The most effective defense is a combination of technical controls and careful message review.
- Verify sender addresses, not display names alone
- Hover over links before clicking them
- Use passwordless sign-in or MFA where possible
- Keep Windows, Microsoft 365 apps, and browsers updated
- Trust alerts only when they appear inside official Microsoft apps or domains
- Report suspicious messages immediately instead of replying
In managed organizations, security teams can improve protection further by enabling Safe Links, Safe Attachments, spoof intelligence, and user-reported message settings in Microsoft Defender for Office 365.
How to report phishing to Microsoft if you use a non-Outlook email client?
Even if you use another email app, you can still report phishing to Microsoft when the message targets a Microsoft account, Microsoft 365 tenant, or Microsoft service.
Save the original email if possible, then use Microsoft’s reporting channels or forward the message to your organization’s security team if instructed by policy.
If the phishing attempt involves a Microsoft login page or service, reporting the URL and any associated email details can still help Microsoft correlate the campaign with other incidents.

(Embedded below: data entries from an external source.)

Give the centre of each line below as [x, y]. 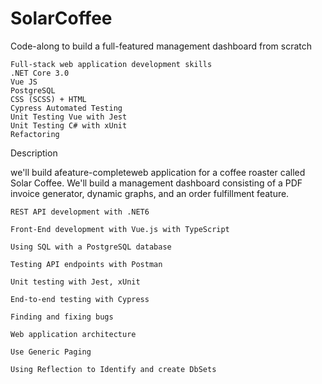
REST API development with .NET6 [80, 212]
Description [34, 153]
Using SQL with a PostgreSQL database [91, 247]
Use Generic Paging [51, 352]
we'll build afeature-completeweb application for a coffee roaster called [158, 172]
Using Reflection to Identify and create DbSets [113, 369]
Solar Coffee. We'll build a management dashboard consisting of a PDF [156, 183]
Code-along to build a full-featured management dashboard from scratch [161, 46]
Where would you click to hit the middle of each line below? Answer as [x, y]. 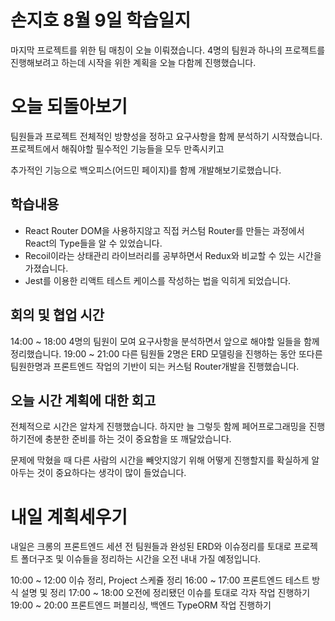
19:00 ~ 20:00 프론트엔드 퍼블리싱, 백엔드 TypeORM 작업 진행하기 [141, 605]
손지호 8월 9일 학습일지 [101, 20]
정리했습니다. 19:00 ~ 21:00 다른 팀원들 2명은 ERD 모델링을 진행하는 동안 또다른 [166, 353]
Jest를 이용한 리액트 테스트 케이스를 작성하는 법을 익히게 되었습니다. [158, 280]
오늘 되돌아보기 [69, 107]
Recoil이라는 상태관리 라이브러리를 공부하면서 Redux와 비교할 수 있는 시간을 [173, 255]
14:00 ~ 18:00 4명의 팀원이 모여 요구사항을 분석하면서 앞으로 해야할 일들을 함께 [165, 341]
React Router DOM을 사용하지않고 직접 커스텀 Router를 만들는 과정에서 [164, 230]
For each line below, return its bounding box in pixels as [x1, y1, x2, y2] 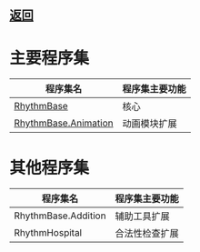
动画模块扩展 [122, 117, 177, 130]
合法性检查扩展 [115, 227, 179, 240]
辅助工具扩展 [115, 210, 170, 223]
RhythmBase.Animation [14, 116, 114, 129]
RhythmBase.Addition [14, 209, 106, 222]
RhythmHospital [14, 227, 83, 239]
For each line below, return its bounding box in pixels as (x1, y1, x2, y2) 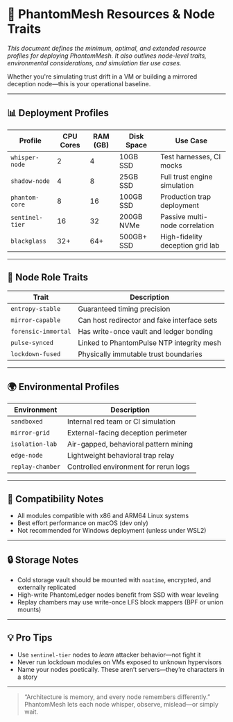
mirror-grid (10, 429, 51, 437)
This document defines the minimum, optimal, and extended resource (7, 44, 207, 52)
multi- (187, 211, 208, 221)
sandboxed (10, 417, 43, 426)
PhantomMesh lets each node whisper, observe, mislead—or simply (24, 700, 218, 708)
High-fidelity (160, 232, 202, 241)
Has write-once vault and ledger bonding (78, 326, 214, 336)
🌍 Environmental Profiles (7, 380, 119, 392)
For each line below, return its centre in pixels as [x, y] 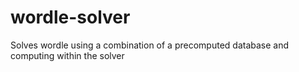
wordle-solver [70, 17]
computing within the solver [67, 55]
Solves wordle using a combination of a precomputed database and [150, 45]
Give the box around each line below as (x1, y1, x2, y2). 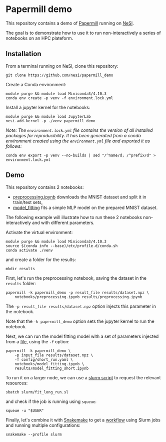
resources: (5, 380, 28, 386)
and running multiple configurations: (5, 422, 80, 428)
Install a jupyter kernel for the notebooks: (5, 104, 90, 110)
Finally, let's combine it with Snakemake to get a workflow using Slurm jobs (5, 417, 160, 423)
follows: (5, 143, 22, 149)
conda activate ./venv (5, 248, 53, 253)
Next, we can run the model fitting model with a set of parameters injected (5, 333, 159, 339)
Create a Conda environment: (5, 81, 66, 87)
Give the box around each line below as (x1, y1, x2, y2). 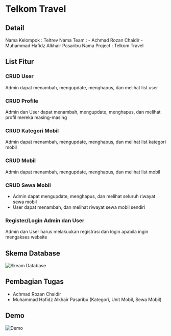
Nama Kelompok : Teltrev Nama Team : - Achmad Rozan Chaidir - (5, 37, 143, 43)
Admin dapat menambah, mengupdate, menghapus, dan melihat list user (5, 84, 158, 90)
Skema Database (5, 249, 60, 258)
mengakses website (5, 234, 47, 240)
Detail (5, 24, 25, 32)
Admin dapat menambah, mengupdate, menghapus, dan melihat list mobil (5, 169, 161, 175)
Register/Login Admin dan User (5, 216, 85, 224)
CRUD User (5, 73, 34, 80)
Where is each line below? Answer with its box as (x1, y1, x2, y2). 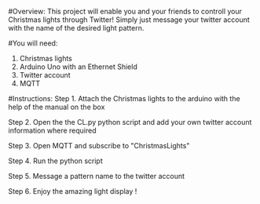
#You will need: (8, 38, 58, 48)
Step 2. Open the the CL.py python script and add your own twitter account (8, 118, 252, 126)
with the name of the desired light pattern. (8, 24, 145, 32)
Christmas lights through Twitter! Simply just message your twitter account (8, 15, 250, 24)
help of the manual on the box (8, 102, 105, 111)
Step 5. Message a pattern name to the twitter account (8, 172, 185, 180)
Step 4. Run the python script (8, 156, 104, 166)
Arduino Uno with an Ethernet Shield (19, 62, 137, 71)
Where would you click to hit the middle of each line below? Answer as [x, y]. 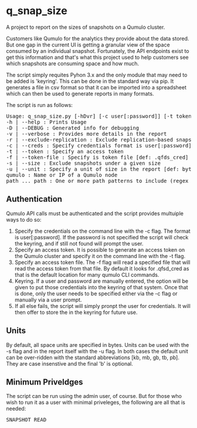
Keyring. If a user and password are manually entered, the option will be [101, 281]
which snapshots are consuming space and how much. [73, 63]
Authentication [34, 199]
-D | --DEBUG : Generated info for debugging [73, 128]
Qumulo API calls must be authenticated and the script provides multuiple [95, 213]
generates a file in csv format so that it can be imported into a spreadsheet [96, 87]
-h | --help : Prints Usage [46, 122]
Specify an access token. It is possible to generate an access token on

When should you escalate beyond Microsoft?
Some phishing incidents require more than a Microsoft report.
If the scam includes financial fraud, stolen identity information, or account takeover, you may also need to contact your bank, local law enforcement, or your organization’s incident response team.
For corporate environments, suspected compromise may require password resets, device isolation, mailbox rule review, and user communication across the tenant.
Rapid escalation is especially important if the phishing email targeted executives, finance staff, or help desk personnel.